Journal: International Journal of Genetics and Genomics PDF
Published: 9-Nov-15 Volume: 3 Issue: 6 Pages: 74-80
DOI: 10.11648/j.ijgg.20150306.13 ISSN: 2376-7340 (Print) 2376-7359 (Online)
Authors: Mahendra Kumar Trivedi, Alice Branton , Dahryn Trivedi, Gopal Nayak , Mayank Gangwar, Snehasis Jana
Citation: Mahendra Kumar Trivedi, Alice Branton, Dahryn Trivedi, Gopal Nayak, Mayank Gangwar, Snehasis Jana. Agronomic Characteristics, Growth Analysis, and Yield Response of Biofield Treated Mustard, Cowpea, Horse Gram, and Groundnuts. International Journal of Genetics and Genomics. Vol. 3, No. 6, 2015, pp. 74-80. doi: 10.11648/j.ijgg.20150306.13
- 3126 Views
- 611 Downloads
Mustard, cowpea, horse gram, and groundnuts are the seasonal pulse crops used as food and fodder in many regions of the world. In the present study, the impact of biofield energy treatment on mustard, cowpea, horse gram, and groundnuts were studied with respect to overall growth, yield, and its related yield attributes. Seeds of each crop was selected and divided in two groups, i.e. control and treated. The treated group of each seed crops was subjected to Mr. Trivedi biofield energy treatment, and were plotted in the separate fields. The plot with untreated seeds were provided with all the precautionary measures such as pesticides, fungicides and organic additives, while no such measures were taken in the plot with treated seeds. Both group of crops were further analyzed and compared for growth, yield, and yield attributes. Further, the effect of biofield treatment was also evaluated on horse gram using Random Amplified Polymorphic DNA (RAPD) analysis in order to determine their epidemiological relatedness and genetic characteristics. The results suggest that the percentage increase in yield was maximum in mustard (500%), followed by horse gram (105%), cow pea (52%), and groundnut (44%) as compared with their control. However, improved plant height, overall growth, yield of seeds, plants were free from any diseases and pest were observed in treated group as compared with its respective control. RAPD analysis using eight primers results in polymorphism and the percentage of true polymorphism observed between control and treated samples of horse gram seed sample with an average value of 53%. The overall results suggested that Mr. Trivedi’s biofield energy treatment has a significant impact on mustard, cowpea, horse gram, and groundnuts, which might be used as a better alternative approach to increase the yield of crop as compared with the synthetic chemicals.

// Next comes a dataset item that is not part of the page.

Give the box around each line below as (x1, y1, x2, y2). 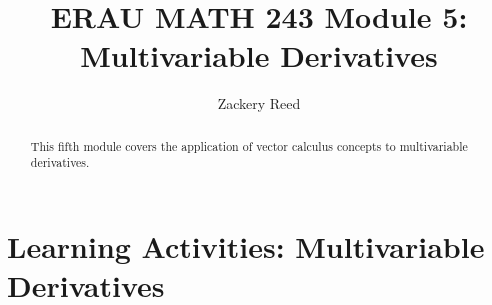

In conclusion, biofield treatment on agricultural crops showed an improved overall yield of the treated crops as compared to the control. The percentage increase in yield was maximum in case of mustard (500%), followed by horse gram (105%), cowpea (52%), and groundnut (44%). Mustard was reported with significant increase in chlorophyll content approximately by 30 to 96% as compared with the control crops. Linear growth, plant height, branches, and grain/seed yield were found increased in all the biofield treated crops, without any precautionary measures such as pesticides, fungicides, and organic additives. Canopy and leaf area duration of the biofield energy treated crops were more than double compared to the control ones having more secondary and tertiary branches. RAPD analysis using eight primers showed 25 to 90% polymorphism in control and biofield treated horse gram with more unique bands in treated as compared with the control, which might be to the presence of high degree of phenotypic plasticity. Overall, Mr. Trivedi’s biofield energy treatment results an improved yield in multiple kinds of crops, suggests the significant application of biofield treatment in agriculture sector instead of chemical measures to improve the overall productivity.